GIVEN INFORMATION:
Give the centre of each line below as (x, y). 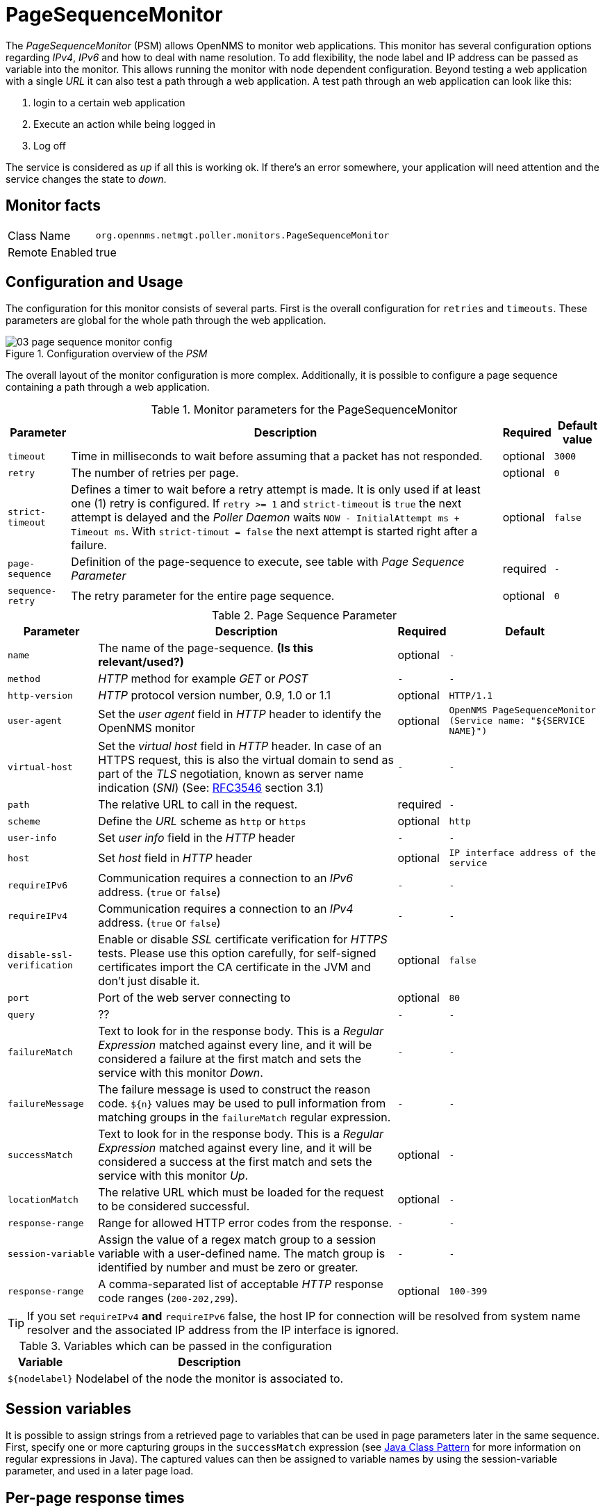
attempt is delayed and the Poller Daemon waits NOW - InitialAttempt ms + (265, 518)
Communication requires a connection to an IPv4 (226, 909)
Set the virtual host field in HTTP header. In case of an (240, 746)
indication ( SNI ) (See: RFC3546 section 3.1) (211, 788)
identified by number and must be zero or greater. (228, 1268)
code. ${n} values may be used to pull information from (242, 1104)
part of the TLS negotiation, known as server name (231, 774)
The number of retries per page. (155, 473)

--

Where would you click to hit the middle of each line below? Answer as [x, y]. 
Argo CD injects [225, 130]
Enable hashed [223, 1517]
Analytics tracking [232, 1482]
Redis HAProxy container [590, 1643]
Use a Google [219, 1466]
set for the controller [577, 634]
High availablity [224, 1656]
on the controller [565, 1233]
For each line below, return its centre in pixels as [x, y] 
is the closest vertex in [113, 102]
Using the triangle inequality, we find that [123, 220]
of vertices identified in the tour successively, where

* * *

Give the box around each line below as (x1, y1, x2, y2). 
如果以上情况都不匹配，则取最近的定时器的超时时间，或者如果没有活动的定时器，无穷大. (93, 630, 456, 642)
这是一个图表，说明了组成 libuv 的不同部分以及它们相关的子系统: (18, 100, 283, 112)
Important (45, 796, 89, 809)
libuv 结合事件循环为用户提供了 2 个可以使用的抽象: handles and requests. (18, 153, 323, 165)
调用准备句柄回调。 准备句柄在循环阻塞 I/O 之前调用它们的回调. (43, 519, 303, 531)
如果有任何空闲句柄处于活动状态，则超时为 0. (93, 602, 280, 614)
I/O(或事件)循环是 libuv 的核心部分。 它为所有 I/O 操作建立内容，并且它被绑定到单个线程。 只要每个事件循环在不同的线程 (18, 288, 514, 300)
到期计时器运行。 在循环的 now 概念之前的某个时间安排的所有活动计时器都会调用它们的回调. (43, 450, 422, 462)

WORK INSTRUCTION:
Given the records above, restate word for word only the lines starting at the one with "part of the" and ending at the one with "The number of retries per page. (155, 473)".

PROBLEM SOLUTION:
part of the TLS negotiation, known as server name (231, 774)
The number of retries per page. (155, 473)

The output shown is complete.